◆ **Task description**:
Please restate every line below exactly, without any pictures.
══ Materials provided ══
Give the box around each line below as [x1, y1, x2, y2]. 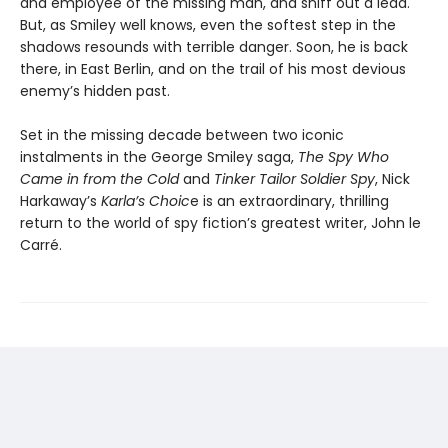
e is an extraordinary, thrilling [190, 190, 389, 211]
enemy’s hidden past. [20, 80, 170, 101]
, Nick [375, 168, 410, 189]
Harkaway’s [20, 190, 101, 211]
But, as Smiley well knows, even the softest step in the [20, 14, 396, 35]
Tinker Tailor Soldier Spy [214, 168, 375, 189]
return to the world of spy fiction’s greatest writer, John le [20, 212, 421, 233]
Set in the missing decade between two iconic [20, 124, 344, 145]
═══
◆ **Written answer**:
Give the box around each line below as [x1, y1, x2, y2]. 
e is an extraordinary, thrilling [190, 190, 389, 211]
enemy’s hidden past. [20, 80, 170, 101]
, Nick [375, 168, 410, 189]
Harkaway’s [20, 190, 101, 211]
But, as Smiley well knows, even the softest step in the [20, 14, 396, 35]
Tinker Tailor Soldier Spy [214, 168, 375, 189]
return to the world of spy fiction’s greatest writer, John le [20, 212, 421, 233]
Set in the missing decade between two iconic [20, 124, 344, 145]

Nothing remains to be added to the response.